The disease nowadays occurs principally in large parts of Africa, especially West and Central Africa (including both Congos and Angola), but also in Soudan, Ethiopia, the north of Uganda and even Tanzania. There are isolated foci in Yemen, in Central America such as Mexico and Guatemala (predominantly mountainous districts where coffee is cultivated) and in the north of South America (discrete foci in Columbia, Ecuador, Brazil and Venezuela).

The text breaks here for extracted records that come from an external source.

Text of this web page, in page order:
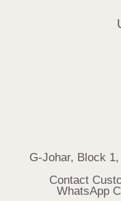
G-Johar, Block
Contact
WhatsApp
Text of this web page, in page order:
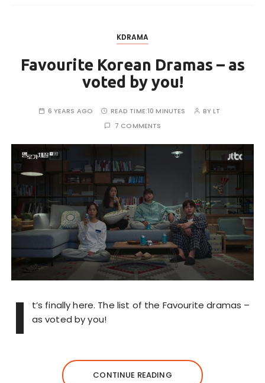
KDRAMA
Favourite Korean Dramas – as
voted by you!
6 YEARS AGO READ TIME:10 MINUTES BYLT
7 COMMENTS
I
t’s finally here. The list of the Favourite dramas –
as voted by you!
CONTINUE READING

There is no onchocerciasis in Europe, Australia, Central Asia, Southeast Asia, the Far East or the Pacific Bassin.

• In Mexico there are three foci: one in Oaxaca, and two (a northern and a southern one) in Chiapas.

• In Columbia there is an infected area in the pacific department of Cauca, at municipio López de Micay).

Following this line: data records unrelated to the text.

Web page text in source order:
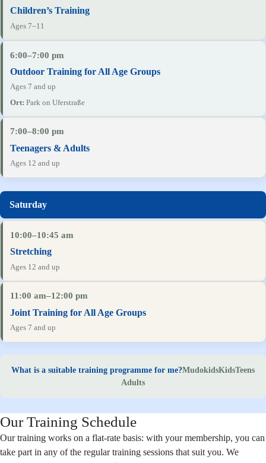
Children’s Training
Ages 7–11
6:00–7:00 pm
Outdoor Training for All Age Groups
Ages 7 and up
Park on Uferstraße
7:00–8:00 pm
Teenagers & Adults
Ages 12 and up
10:00–10:45 am
Stretching
Ages 12 and up
11:00 am–12:00 pm
Joint Training for All Age Groups
Ages 7 and up
What is a suitable training programme for me?MudokidsKidsTeens
Adults
Our Training Schedule
Our training works on a flat-rate basis: with your membership, you can
take part in any of the regular training sessions that suit you. We
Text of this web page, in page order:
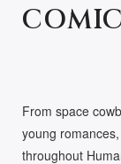
From space
young
throughout
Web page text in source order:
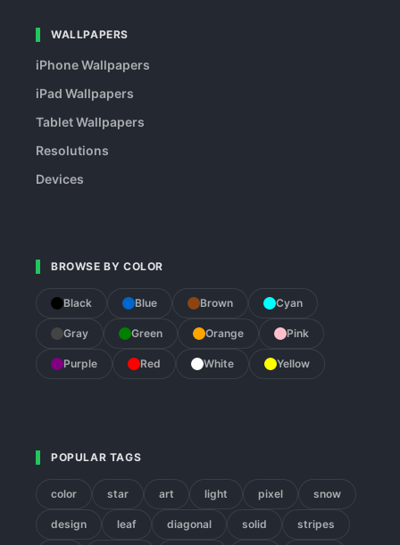
WALLPAPERS
iPhone Wallpapers
iPad Wallpapers
Tablet Wallpapers
Resolutions
Devices
BROWSE BY COLOR
Black Blue Brown Cyan
Gray Green Orange Pink
Purple Red White Yellow
POPULAR TAGS
color star art light pixel snow
design leaf diagonal solid stripes
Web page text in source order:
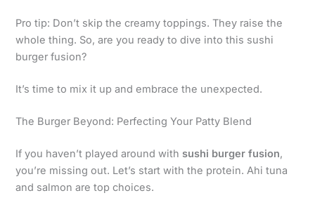
Pro tip: Don’t skip the creamy toppings. They raise the
whole thing. So, are you ready to dive into this sushi
burger fusion?
It’s time to mix it up and embrace the unexpected.
The Burger Beyond: Perfecting Your Patty Blend
If you haven’t played around with sushi burger fusion,
you’re missing out. Let’s start with the protein. Ahi tuna
and salmon are top choices.
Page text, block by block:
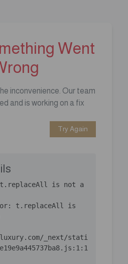
Went
inconvenience. Our team
and is working on a fix.
Try Again
is not a
t.replaceAll is
_next/stati
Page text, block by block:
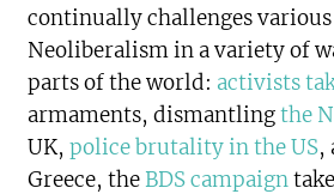
continually challenges various
Neoliberalism in a variety of
parts of the world: activists
armaments, dismantlingthe
UK,police brutality in the US,
Greece, theBDS campaign

• In Venezuela, there are three foci, two in the north: (1) north central (Aragua, Carabobo, Cojedes, Guarico, Miranda, Yaracuy), (2) north east (Anzoátegui, Monagas, Sucre) and one in the south, in Amazonas, in the Yanomami area.

• In Ecuador, The endemic area is in the north of the country, in the province of Esmeraldas, with main foci in Río Cayapas, Río Santiago and Río Onzole. There are a number of smaller satellite foci, most of the in Esmeralda, and one in the province of Pichincha (Río Tululví, Río Canandé, Río Verde, Río Viche, Río Sucio and Santo Domingo de los Colorados).

• In Brazil, the problem is concentrated in Roraima and the northern part of Amazonia, in the extreme northern part of the country. The area where the Yanomami indians live is about 90,000 km2. This enormous area straddles the border between Venezuela and Brazil. Tucuxim, Xitel, Surucucu, Homoxi and Balawau are the worst affected areas.

The infective larvae are transmitted by Simulium mosquitoes ("blackflies"). Several Simulium "species" consist of morphologically identical insects, but which exhibit biochemical, ecological and other differences. This is why reference is made for example to the Simulium damnosum complex (Africa). In Central and South America the main vectors are Simulium ochraceum and S. metallicum. Other Latin American vectors include S. guianense, S. oyopockense, S. exiguum, S. quadrivitatum and S. incrustatum. These small insects (3.5 mm) have a typical highly curved thorax ("hump") and are therefore sometimes referred to as "buffalo gnats". They reproduce in rivers and can cover large distances. The fact that the insects are good fliers makes vector control difficult. Eggs are 0.1-0.4 mm long and are surrounded by a sticky substance. They are always laid in flowing water. S. ochraceum lays its eggs while flying over water. Other Simulium species land on partially submerged objects (stones, plants, etc.) and lay 150-800 eggs on or just under the water level (females can go under water for egg-laying). Sometimes there are only a few ecologically very suitable places, where thousands of eggs are then laid. This can lead to the sudden simultaneous appearance of massive numbers of adult insects when the environmental conditions are right. The larvae are sedentary and adhere firmly to rocks or stones. The medical important species are filter feeders and this makes them susceptible to insecticides dispersed in the water. S. neavei larvae have the unusual habit of adhering to other arthropods, such as small crabs (known as a "phoretic relationship").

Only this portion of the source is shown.